# Problem statement
Work out how many lines in the data include the string "Ondo"; reply with that number alone.

Content starts

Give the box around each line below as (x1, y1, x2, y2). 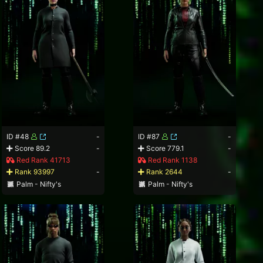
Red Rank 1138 (146, 156, 198, 165)
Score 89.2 (13, 144, 50, 153)
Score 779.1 (144, 144, 185, 153)
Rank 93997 (13, 167, 55, 177)
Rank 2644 (144, 167, 183, 177)
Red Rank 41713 (15, 156, 71, 165)
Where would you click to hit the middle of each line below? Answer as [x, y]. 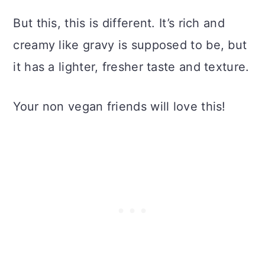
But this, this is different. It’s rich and [119, 23]
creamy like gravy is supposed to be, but [130, 45]
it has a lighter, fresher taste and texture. [131, 67]
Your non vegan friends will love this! [119, 106]
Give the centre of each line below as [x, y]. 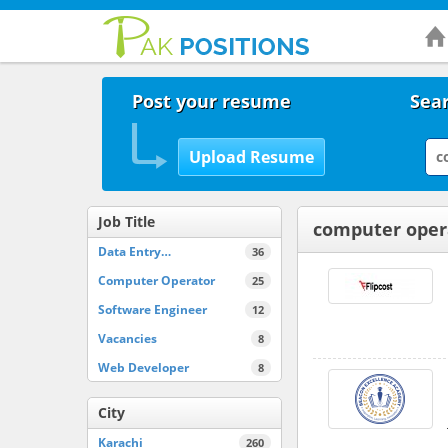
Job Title [126, 221]
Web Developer [143, 367]
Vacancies [127, 338]
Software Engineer [152, 309]
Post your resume [211, 100]
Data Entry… [134, 251]
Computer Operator [156, 280]
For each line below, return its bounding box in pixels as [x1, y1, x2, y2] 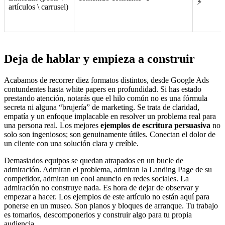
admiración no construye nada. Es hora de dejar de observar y [4, 183, 199, 192]
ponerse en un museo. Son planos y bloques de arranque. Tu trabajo [4, 201, 218, 210]
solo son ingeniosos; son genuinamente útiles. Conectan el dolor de [4, 130, 215, 139]
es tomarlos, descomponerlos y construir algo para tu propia [4, 210, 192, 219]
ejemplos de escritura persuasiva [100, 121, 210, 130]
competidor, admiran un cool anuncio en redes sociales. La [4, 174, 189, 183]
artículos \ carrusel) [9, 3, 68, 12]
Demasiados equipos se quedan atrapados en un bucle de [4, 156, 183, 165]
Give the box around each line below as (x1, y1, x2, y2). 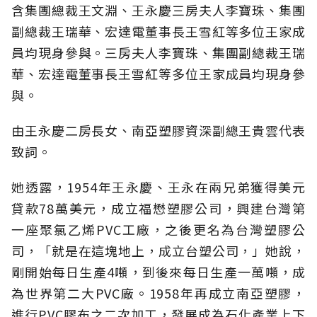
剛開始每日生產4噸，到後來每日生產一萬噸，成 (11, 263, 306, 282)
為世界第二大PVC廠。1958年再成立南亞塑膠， (11, 284, 306, 303)
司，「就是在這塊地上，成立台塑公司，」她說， (11, 241, 306, 260)
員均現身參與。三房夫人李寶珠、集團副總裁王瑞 (11, 43, 306, 62)
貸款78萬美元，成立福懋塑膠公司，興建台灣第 (11, 199, 306, 218)
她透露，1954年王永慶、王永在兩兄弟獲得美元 (11, 178, 306, 197)
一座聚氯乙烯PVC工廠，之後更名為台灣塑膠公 (11, 220, 306, 239)
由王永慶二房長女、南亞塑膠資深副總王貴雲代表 (11, 121, 306, 140)
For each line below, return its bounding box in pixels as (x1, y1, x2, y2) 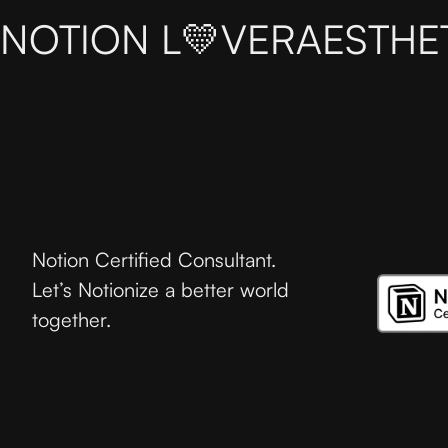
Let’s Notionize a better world (32, 277, 289, 302)
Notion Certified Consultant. (32, 247, 276, 272)
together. (32, 307, 111, 332)
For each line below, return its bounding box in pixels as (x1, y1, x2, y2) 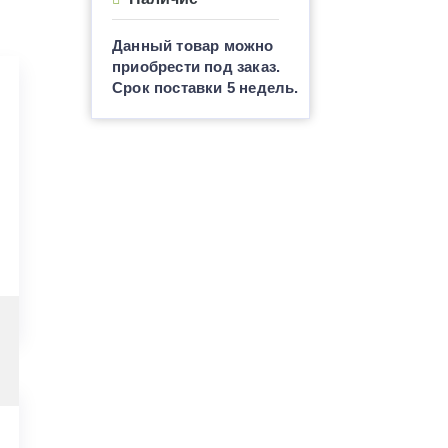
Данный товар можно (112, 36, 274, 54)
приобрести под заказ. (112, 57, 281, 75)
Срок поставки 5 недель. (112, 78, 299, 96)
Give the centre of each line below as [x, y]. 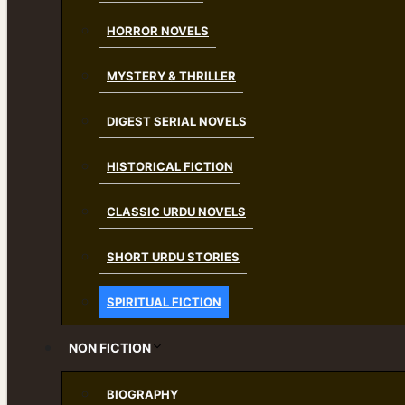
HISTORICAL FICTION [170, 166]
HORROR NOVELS [158, 31]
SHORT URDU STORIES [173, 257]
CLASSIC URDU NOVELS [176, 212]
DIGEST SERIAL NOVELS [177, 121]
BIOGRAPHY [142, 394]
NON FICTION [110, 348]
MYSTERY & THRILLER [171, 76]
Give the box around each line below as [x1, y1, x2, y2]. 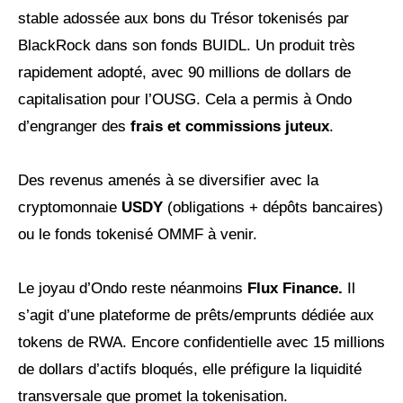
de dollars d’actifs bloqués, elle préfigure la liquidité [18, 360, 362, 378]
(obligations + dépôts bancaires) [163, 198, 383, 216]
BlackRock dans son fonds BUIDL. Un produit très [18, 36, 355, 54]
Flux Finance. [247, 279, 343, 297]
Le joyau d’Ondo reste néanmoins [18, 279, 247, 297]
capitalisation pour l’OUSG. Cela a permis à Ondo [18, 90, 352, 108]
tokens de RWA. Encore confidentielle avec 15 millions [18, 333, 385, 351]
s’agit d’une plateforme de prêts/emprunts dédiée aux [18, 306, 374, 324]
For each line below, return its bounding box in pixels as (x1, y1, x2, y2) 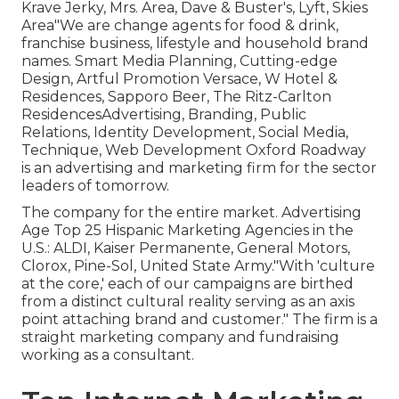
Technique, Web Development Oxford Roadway (21, 142, 366, 159)
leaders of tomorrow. (21, 177, 169, 195)
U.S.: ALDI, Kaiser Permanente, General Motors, (21, 240, 350, 257)
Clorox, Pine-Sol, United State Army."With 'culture (21, 257, 375, 275)
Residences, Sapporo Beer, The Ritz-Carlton (21, 88, 331, 106)
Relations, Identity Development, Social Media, (21, 124, 348, 142)
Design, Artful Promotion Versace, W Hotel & (21, 70, 338, 88)
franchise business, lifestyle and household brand (21, 35, 369, 53)
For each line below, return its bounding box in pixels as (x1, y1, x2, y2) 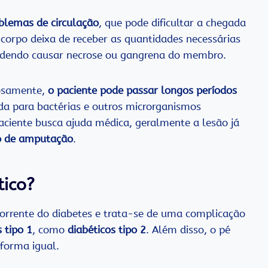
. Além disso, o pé (146, 224, 230, 236)
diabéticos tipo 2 (68, 224, 146, 236)
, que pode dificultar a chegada (99, 17, 246, 29)
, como (32, 224, 68, 236)
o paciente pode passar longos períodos (48, 84, 237, 97)
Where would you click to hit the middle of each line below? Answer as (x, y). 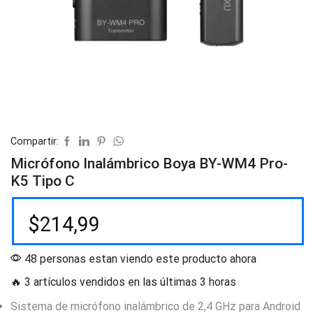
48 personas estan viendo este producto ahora (139, 259)
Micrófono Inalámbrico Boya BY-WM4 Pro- (149, 163)
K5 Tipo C (43, 181)
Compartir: (35, 141)
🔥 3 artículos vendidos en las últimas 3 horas (123, 282)
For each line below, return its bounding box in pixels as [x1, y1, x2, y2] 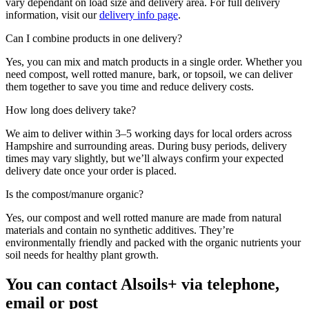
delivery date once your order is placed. [6, 165, 177, 177]
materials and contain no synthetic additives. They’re [6, 224, 234, 237]
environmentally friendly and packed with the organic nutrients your [6, 237, 301, 249]
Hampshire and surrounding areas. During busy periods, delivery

Content ends

# Solution for this problem
2